◆ Directions ◆
Among the records below, find the line that has "vitaminePas-souvent (16, 274, 160, 297)"; from there, give the lines again exactly, and stop after the line that has "graisses (16, 332, 69, 355)".

Records excerpted from a collection:
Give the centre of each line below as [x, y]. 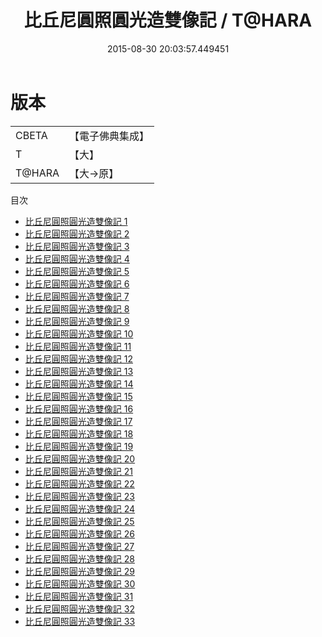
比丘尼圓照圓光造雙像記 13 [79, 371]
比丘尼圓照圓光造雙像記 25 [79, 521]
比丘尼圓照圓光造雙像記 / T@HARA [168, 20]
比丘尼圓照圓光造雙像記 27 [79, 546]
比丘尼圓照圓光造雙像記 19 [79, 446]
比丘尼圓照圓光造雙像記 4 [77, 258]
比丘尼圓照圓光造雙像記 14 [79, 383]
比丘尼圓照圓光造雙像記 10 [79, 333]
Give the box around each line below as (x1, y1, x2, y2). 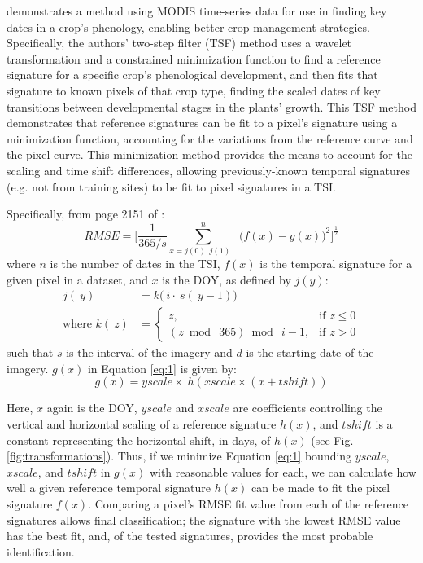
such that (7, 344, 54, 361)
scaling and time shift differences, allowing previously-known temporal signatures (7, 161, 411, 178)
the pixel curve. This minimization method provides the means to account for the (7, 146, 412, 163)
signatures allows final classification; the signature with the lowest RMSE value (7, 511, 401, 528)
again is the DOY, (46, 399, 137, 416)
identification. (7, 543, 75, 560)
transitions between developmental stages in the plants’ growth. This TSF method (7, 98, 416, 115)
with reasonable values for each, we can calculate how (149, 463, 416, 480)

---

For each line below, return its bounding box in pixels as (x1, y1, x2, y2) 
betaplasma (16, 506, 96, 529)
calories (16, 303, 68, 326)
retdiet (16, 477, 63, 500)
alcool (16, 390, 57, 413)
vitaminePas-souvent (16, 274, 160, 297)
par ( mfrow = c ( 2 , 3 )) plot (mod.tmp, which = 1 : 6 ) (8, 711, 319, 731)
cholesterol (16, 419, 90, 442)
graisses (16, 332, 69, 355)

◆ Written answer ◆
vitaminePas-souvent (16, 274, 160, 297)
par ( mfrow = c ( 2 , 3 )) plot (mod.tmp, which = 1 : 6 ) (8, 711, 319, 731)
cholesterol (16, 419, 90, 442)
graisses (16, 332, 69, 355)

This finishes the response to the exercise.